Money can't buy happiness. Just video games, which make me happy.

Baalzamon said:
Good, because the argument was moot. If they still wanted to use Linux, they simply shouldn't update past the update where it was removed, simple as that.


You say it as though people had a legitimate choice.  They didn't.

That's an ultimatum.

 

Sony got away with telling people, DO THIS OR ELSE.

On principle, Sony should have lost this.



Persistantthug said:
Baalzamon said:
Good, because the argument was moot.
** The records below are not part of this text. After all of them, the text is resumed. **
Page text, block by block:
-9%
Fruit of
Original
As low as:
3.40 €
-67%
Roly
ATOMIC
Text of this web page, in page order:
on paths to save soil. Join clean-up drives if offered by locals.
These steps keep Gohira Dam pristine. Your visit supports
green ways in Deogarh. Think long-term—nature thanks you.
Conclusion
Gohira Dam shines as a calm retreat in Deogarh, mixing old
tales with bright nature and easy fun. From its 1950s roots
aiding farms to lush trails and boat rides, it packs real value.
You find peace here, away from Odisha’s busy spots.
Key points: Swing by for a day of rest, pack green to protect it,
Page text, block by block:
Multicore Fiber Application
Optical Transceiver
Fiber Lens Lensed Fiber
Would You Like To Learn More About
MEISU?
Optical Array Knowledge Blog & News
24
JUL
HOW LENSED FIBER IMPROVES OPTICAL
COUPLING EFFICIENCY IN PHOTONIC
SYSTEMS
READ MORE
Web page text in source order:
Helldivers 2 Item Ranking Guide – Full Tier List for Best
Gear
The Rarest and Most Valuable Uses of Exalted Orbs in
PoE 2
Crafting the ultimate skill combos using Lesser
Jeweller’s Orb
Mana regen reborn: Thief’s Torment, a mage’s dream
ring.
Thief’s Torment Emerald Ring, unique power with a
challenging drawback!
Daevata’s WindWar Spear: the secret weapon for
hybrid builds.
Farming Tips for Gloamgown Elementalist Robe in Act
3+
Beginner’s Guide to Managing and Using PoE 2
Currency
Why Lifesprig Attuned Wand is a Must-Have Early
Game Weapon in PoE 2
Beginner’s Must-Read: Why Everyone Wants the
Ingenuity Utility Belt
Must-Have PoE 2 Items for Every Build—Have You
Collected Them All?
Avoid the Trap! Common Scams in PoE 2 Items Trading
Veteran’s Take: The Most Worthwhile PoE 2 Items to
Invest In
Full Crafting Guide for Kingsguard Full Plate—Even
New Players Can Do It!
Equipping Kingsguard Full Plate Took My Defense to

If they still wanted to use Linux, they simply shouldn't update past the update where it was removed, simple as that.


You say it as though people had a legitimate choice.  They didn't.

That's an ultimatum.

 

Sony got away with telling people, DO THIS OR ELSE.

On principle, Sony should have lost this.

No, Sony said that you can continue to use Linux, but if you do, you can't use the PlayStation Network

It is very simple, and this is why Sony make consumers agree to things, so that they can keep control of the system



Completely reasonable what Sony did. They had no chance of winning nor did they deserve to.



Munkeh111 said:
Persistantthug said:
Baalzamon said:
Good, because the argument was moot. If they still wanted to use Linux, they simply shouldn't update past the update where it was removed, simple as that.


You say it as though people had a legitimate choice.  They didn't.

That's an ultimatum.

 

Sony got away with telling people, DO THIS OR ELSE.

On principle, Sony should have lost this.

No, Sony said that you can continue to use Linux, but if you do, you can't use the PlayStation Network

It is very simple, and this is why Sony make consumers agree to things, so that they can keep control of the system


People had a choice to continue playin games or remove otherOS. ps3 firmware updates also come on game discs not just when you connect to the psn. The choice wasn't otherOS or psn, it was otherOS or playing games.